*INPUT DATA*:
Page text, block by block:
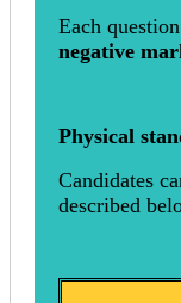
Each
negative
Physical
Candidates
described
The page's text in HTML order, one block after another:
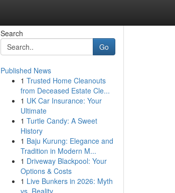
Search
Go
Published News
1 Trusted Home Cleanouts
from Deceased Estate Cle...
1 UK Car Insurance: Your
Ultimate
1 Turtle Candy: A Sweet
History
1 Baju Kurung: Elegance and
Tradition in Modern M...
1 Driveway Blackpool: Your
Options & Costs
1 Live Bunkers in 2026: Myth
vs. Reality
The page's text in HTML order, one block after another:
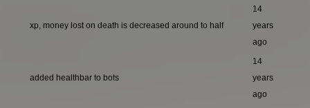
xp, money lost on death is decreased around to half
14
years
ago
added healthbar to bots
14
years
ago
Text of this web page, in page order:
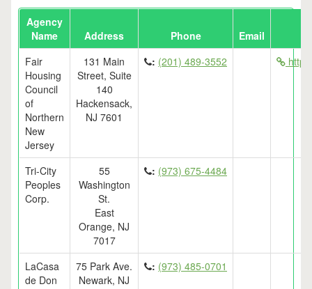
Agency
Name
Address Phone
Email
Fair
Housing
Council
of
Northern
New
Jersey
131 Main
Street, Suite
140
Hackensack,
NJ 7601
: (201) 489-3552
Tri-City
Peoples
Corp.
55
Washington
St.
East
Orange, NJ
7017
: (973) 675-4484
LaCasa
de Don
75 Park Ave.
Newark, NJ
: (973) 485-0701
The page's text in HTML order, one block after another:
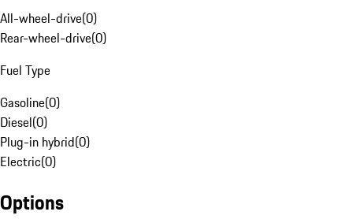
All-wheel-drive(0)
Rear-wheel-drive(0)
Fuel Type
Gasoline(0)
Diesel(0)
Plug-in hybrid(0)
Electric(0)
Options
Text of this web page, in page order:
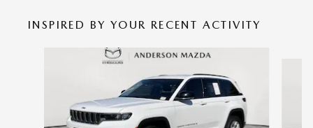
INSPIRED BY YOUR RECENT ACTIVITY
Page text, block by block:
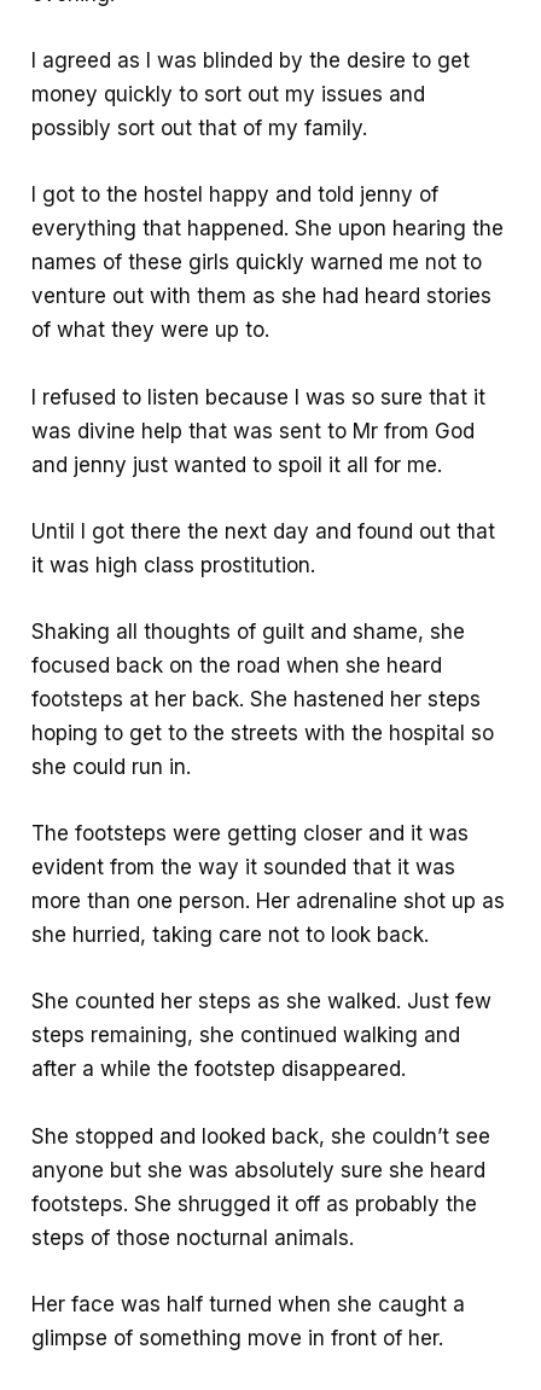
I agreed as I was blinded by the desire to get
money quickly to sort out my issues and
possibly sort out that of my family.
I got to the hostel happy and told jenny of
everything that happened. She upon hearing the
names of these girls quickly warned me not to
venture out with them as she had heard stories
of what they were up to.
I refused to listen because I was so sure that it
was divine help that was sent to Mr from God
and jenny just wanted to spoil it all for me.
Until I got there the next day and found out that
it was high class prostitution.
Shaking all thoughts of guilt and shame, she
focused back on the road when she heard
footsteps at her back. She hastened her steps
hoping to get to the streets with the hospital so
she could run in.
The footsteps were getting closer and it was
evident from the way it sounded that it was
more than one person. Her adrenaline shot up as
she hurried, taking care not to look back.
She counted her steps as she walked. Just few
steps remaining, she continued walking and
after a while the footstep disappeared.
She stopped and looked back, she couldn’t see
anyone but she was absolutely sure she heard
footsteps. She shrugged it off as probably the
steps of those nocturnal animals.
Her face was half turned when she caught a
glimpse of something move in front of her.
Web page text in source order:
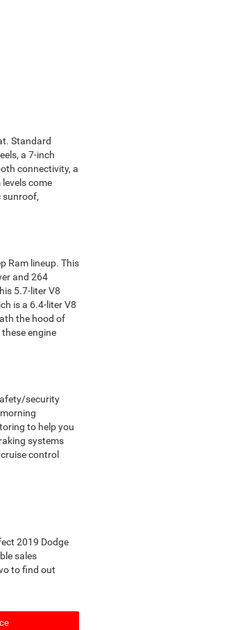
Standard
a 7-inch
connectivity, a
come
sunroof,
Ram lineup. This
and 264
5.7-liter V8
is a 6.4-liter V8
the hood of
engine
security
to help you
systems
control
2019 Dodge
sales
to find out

*EXERCISE DIRECTIONS*:
Look for the string "with" in the listing above and copy every line holding it.

*TASK SOLUTION*:
venture out with them as she had heard stories
hoping to get to the streets with the hospital so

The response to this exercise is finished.